Seek emergency injunctive relief before the next NAVLE administration, barring ICVA from withholding, canceling, invalidating, or delaying any score used for Wisconsin licensure unless the candidate receives written findings, access to the evidence relied on, independent review, and a meaningful right to appeal.

Coordinate with the Federal Trade Commission, the DOJ Antitrust Division, the DOJ Criminal Division for parallel review under federal wire fraud (18 U.S.C. § 1343) and, where the documented pattern supports it, federal RICO (18 U.S.C. §§ 1961–1962), and other state Attorneys General. Wisconsin has worked with federal authorities before, and it should not wait to do it again.

The Bottom Line

There is one national veterinary licensing exam. Wisconsin requires it. ICVA controls it. Candidates must sign ICVA’s contract or be barred from the profession. By that contract, ICVA can cancel a passing score in its sole discretion, bar a candidate under a morality standard it writes itself, and punish a candidate for discussing the exam — none of it requiring proof of wrongdoing, none of it appealable. ICVA rewrote the national retake rules based on data it refuses to disclose. It announced an audit on December 1, 2025; six months later, on June 4, 2026, disclosed that its law firm Dorsey & Whitney LLP manages the process, ran the procurement, and engaged the auditor; and continues to withhold from disclosure the request-for-proposals that defines what the audit will actually examine — characterizing that defining document, in response to a direct email inquiry, as “private.” ICVA’s chief executive has made representations to the national press about the NAVLE’s audit history, transparency, and scoring authority that are contradicted by ICVA’s own published policies and the underlying documents ICVA itself cites — representations made through interstate wires while ICVA earns essentially all of its revenue, now over $10 million annually, from the consumers being reassured. And the same private apparatus runs a second gate — the AVMA’s ECFVG and its backlogged surgical exam — that keeps qualified veterinarians already living in Wisconsin working as technicians instead of practicing, even as the state faces a documented veterinarian shortage. Wisconsin has no public way to know whether this exam is fair, whether its scoring is accurate, or whether qualified veterinarians are being wrongly kept out of the clinics, shelters, ranches, and food-supply jobs that need them.
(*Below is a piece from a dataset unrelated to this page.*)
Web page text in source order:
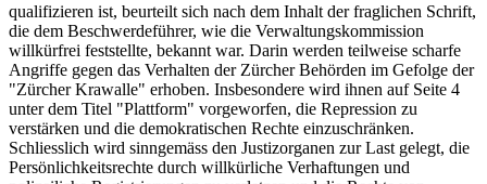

ICVA’s own published documents contradict its public statements.

The conduct alleges crimes under both state and federal law.

Open an investigation. Stop the ongoing harm. Now.

Respectfully,

North American Veterinary Ethics Council (NAVEC)

with the undersigned Wisconsin veterinary clinic owners, veterinarians, hospital administrators, shelter leaders, dairy and livestock producers, animal-health professionals, pet owners, and concerned citizens

navec.org/wisconsin · Signatures gathered through NAVEC’s public sign-on campaign; the complete list of signatories is available to your office on request.